» **Exercise requirements**: Reproduce the listing below from the line with "spini atomov ter zavzemajo vrednost [86, 85]" to the line with "Options (7, 223, 72, 244)", both lines included, character for character, minus any pictures.

※

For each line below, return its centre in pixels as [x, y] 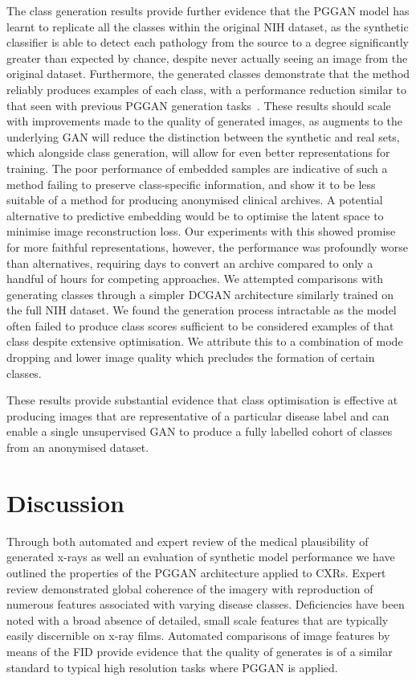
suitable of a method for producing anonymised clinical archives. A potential [195, 200]
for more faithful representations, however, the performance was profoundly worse [208, 246]
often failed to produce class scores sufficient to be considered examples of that [200, 325]
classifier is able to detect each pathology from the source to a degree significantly [208, 42]
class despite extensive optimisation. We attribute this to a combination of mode [205, 341]
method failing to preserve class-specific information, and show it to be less [191, 184]
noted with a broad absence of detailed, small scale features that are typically [198, 619]
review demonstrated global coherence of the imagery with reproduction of [190, 588]
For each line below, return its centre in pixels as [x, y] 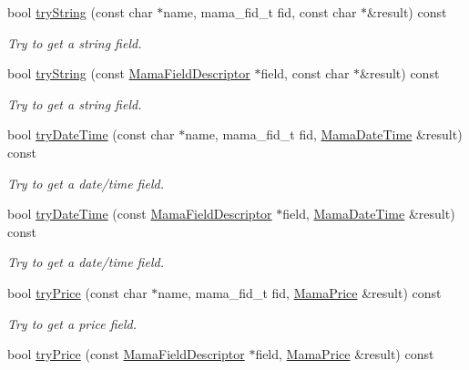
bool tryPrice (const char [77, 292]
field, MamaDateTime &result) [369, 214]
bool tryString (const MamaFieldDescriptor [129, 73]
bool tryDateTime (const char [91, 134]
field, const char [305, 73]
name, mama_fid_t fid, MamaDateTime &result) [324, 134]
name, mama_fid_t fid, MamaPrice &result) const [300, 292]
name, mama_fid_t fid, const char [260, 12]
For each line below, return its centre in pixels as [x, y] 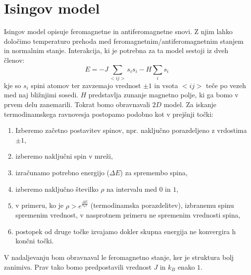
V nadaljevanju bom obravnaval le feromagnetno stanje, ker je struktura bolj [119, 257]
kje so [13, 85]
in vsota [166, 85]
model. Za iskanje [190, 104]
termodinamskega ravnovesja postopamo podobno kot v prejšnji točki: [109, 114]
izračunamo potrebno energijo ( [63, 172]
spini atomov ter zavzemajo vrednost [86, 85]
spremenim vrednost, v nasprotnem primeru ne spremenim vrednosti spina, [128, 215]
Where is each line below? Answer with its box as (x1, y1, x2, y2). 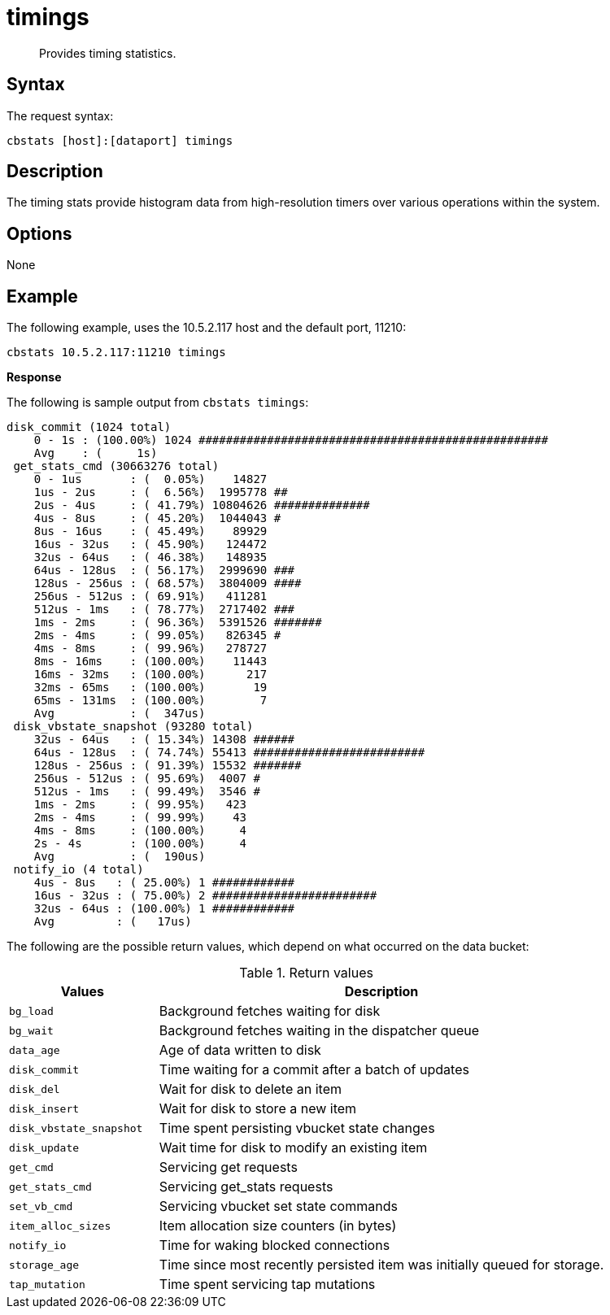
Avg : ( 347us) (33, 707, 206, 721)
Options (7, 223, 72, 244)
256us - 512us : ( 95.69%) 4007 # (33, 772, 260, 786)
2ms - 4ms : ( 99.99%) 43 (33, 811, 247, 825)
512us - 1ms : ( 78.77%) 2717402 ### (33, 603, 295, 616)
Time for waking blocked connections (159, 1237, 390, 1254)
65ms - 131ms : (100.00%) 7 (33, 694, 268, 708)
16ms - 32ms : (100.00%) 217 (33, 668, 268, 681)
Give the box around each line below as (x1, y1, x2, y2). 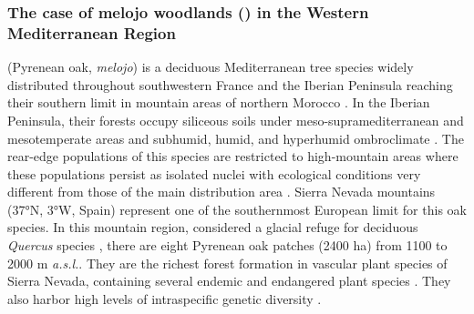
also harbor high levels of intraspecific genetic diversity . (7, 289, 322, 308)
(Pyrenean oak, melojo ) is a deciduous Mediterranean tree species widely (7, 57, 414, 76)
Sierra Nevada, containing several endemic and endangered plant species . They (7, 271, 451, 290)
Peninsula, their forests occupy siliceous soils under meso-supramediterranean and (7, 110, 464, 129)
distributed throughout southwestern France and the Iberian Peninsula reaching (7, 75, 453, 94)
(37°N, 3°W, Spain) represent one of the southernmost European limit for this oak (7, 199, 467, 218)
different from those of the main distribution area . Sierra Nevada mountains (7, 182, 436, 201)
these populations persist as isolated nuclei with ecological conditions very (7, 164, 421, 183)
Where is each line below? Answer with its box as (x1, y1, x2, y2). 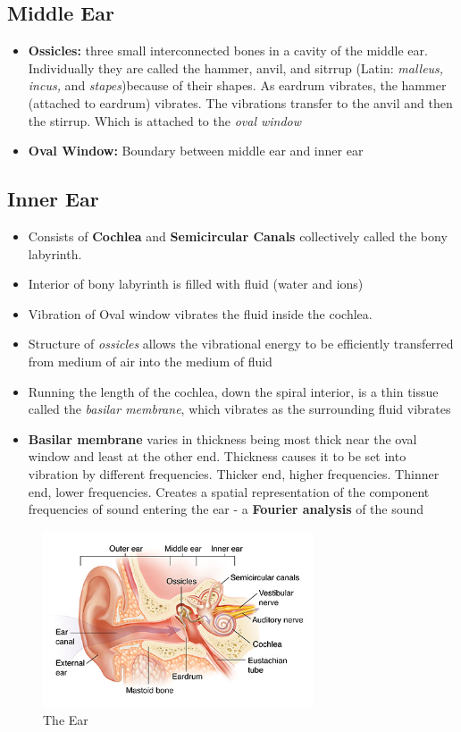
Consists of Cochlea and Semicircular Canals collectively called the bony (28, 226, 448, 245)
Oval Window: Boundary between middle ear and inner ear (28, 141, 364, 160)
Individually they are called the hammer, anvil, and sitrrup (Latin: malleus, (28, 58, 444, 77)
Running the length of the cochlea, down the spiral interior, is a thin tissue (28, 382, 439, 400)
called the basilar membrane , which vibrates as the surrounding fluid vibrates (28, 400, 451, 418)
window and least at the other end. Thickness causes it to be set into (28, 447, 407, 466)
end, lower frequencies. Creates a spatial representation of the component (28, 482, 430, 501)
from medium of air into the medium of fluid (28, 351, 272, 370)
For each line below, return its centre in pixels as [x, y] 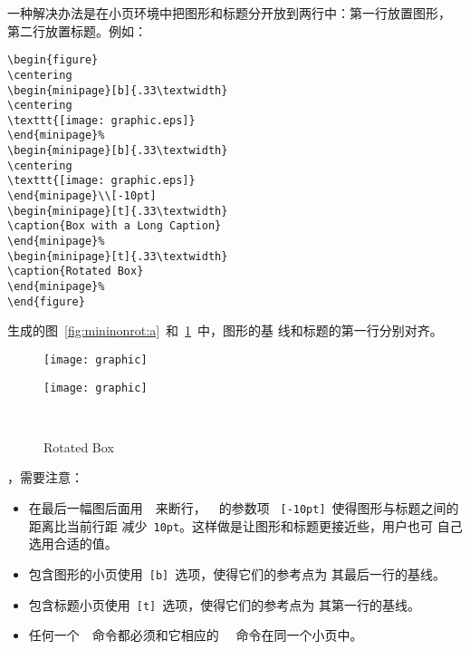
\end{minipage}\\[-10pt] [82, 196]
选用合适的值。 [73, 543]
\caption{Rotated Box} [76, 272]
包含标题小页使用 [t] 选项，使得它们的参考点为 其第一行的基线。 [224, 604]
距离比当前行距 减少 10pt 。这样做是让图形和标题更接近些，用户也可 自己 [245, 525]
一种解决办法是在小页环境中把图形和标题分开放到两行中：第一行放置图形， [229, 13]
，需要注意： [45, 477]
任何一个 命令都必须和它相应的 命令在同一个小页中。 [196, 635]
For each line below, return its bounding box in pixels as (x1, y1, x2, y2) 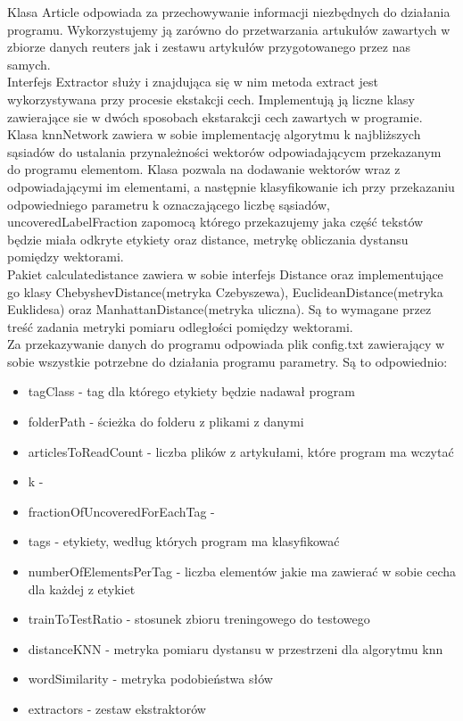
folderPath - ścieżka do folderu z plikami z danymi (28, 412, 304, 431)
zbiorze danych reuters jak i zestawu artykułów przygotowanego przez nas (7, 37, 410, 56)
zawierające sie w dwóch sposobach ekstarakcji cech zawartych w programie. (7, 107, 423, 126)
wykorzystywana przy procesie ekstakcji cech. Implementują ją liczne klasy (7, 89, 415, 108)
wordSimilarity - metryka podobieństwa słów (28, 669, 273, 688)
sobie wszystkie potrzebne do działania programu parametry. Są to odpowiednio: (7, 352, 448, 370)
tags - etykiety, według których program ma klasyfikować (28, 532, 340, 551)
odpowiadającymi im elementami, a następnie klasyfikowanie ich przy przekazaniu (7, 177, 455, 195)
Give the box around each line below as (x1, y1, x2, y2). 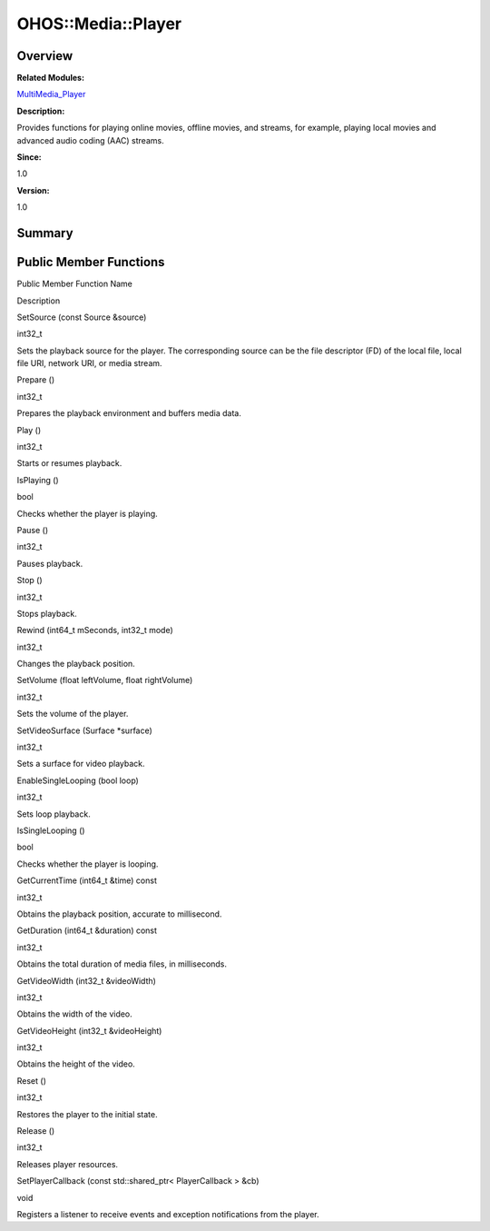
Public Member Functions (16, 254, 165, 270)
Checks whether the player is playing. (16, 508, 158, 519)
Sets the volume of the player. (16, 709, 129, 720)
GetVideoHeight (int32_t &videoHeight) (16, 1025, 162, 1036)
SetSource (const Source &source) (16, 312, 147, 323)
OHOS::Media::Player (16, 14, 182, 34)
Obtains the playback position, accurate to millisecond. (16, 908, 222, 919)
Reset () (16, 1075, 47, 1086)

※

» **Answer for the task**:
spini atomov ter zavzemajo vrednost [86, 85]
spremenim vrednost, v nasprotnem primeru ne spremenim vrednosti spina, [128, 215]
Where is each line below? Answer with its box as (x1, y1, x2, y2). 
Avg : ( 347us) (33, 707, 206, 721)
Options (7, 223, 72, 244)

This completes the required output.